Below are entries; copy exactly the lines from the one with "GET / HTTP/1.1 [7, 191, 100, 205]" through the one with "read this information [7, 555, 126, 574]", both included, and leave out the rest.

Stored data:
####################
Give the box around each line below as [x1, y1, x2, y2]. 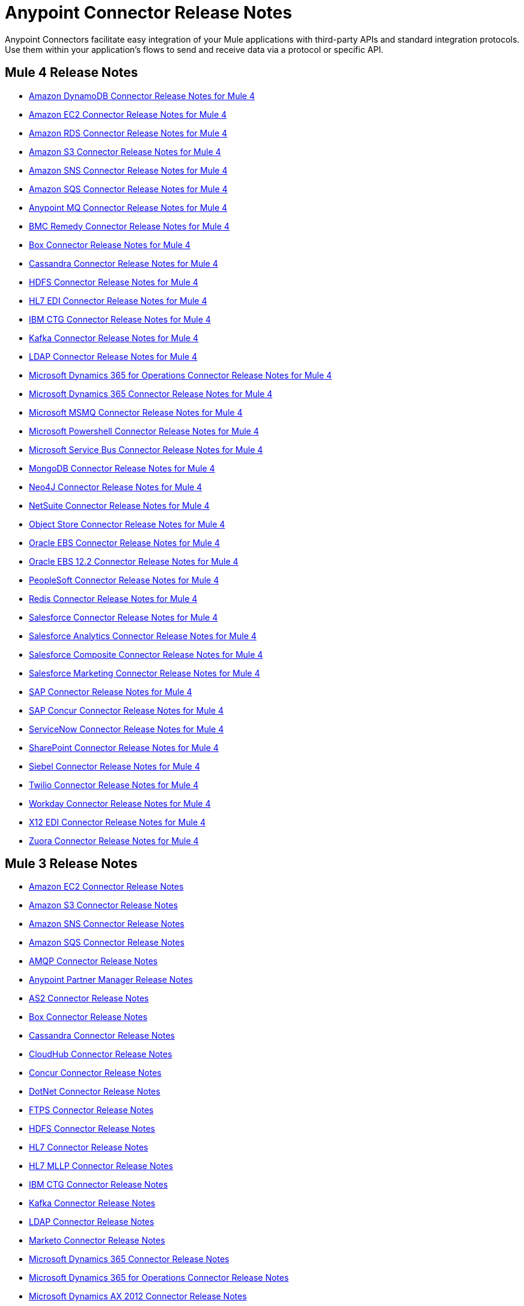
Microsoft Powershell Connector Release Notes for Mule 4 [29, 425, 259, 436]
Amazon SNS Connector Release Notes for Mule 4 [29, 165, 228, 175]
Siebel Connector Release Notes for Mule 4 [29, 761, 200, 771]
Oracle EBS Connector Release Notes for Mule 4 [29, 537, 220, 548]
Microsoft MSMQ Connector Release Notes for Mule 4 [29, 407, 243, 418]
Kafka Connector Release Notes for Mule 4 [29, 332, 199, 343]
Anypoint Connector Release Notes [5, 2, 292, 23]
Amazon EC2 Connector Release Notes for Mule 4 [29, 109, 227, 120]
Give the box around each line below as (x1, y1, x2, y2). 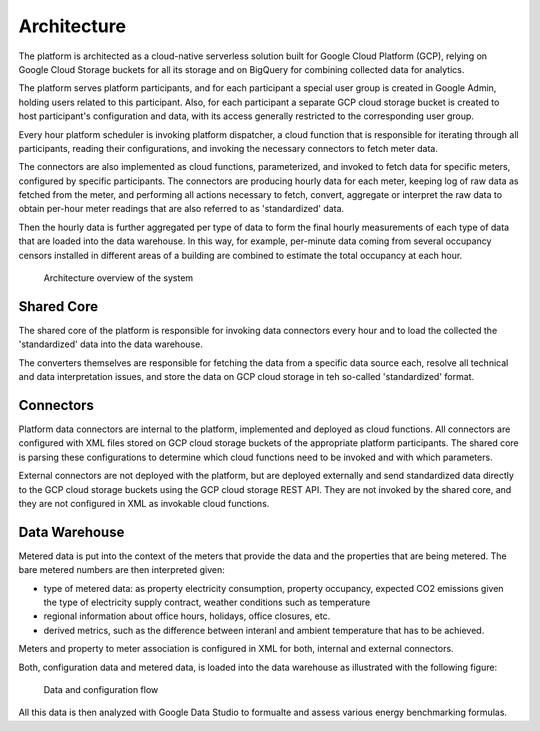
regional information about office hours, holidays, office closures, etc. (43, 610, 331, 622)
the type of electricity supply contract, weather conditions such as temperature (43, 596, 371, 609)
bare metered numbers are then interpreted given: (18, 564, 225, 576)
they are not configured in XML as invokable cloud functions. (18, 497, 270, 509)
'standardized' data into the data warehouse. (18, 338, 204, 350)
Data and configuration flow (43, 683, 159, 695)
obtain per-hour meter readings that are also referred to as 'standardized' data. (18, 203, 345, 215)
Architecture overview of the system (43, 272, 194, 284)
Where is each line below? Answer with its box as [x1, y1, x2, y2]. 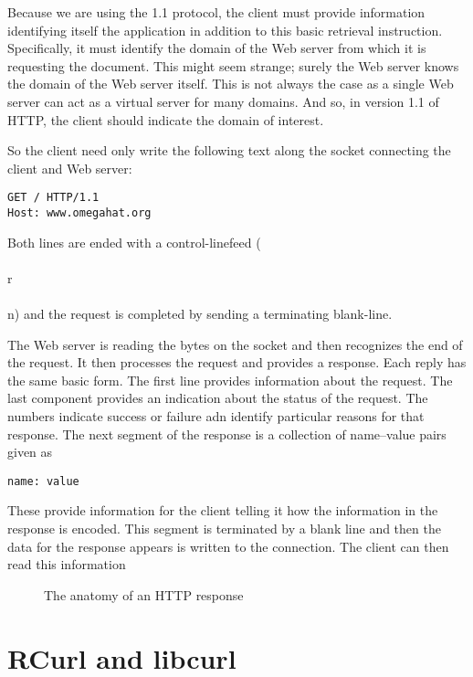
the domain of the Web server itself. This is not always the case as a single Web [7, 74, 454, 93]
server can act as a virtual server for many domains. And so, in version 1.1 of [7, 91, 439, 111]
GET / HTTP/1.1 [7, 191, 100, 205]
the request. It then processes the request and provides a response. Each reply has [7, 353, 467, 372]
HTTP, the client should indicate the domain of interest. [7, 110, 324, 129]
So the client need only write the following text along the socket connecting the [7, 141, 451, 160]
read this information [7, 555, 126, 574]
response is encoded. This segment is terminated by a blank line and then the [7, 519, 441, 538]
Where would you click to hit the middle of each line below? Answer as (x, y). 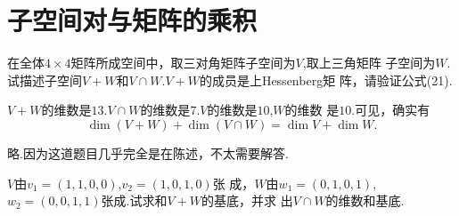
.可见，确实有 (391, 110)
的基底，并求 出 (247, 200)
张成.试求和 (134, 200)
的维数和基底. (365, 200)
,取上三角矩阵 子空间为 (369, 63)
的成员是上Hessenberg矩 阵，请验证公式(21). (326, 80)
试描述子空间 (45, 80)
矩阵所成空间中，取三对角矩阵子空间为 (183, 63)
####################
- TASK SOLUTION -
GET / HTTP/1.1 [7, 191, 100, 205]
the request. It then processes the request and provides a response. Each reply has [7, 353, 467, 372]
HTTP, the client should indicate the domain of interest. [7, 110, 324, 129]
So the client need only write the following text along the socket connecting the [7, 141, 451, 160]
read this information [7, 555, 126, 574]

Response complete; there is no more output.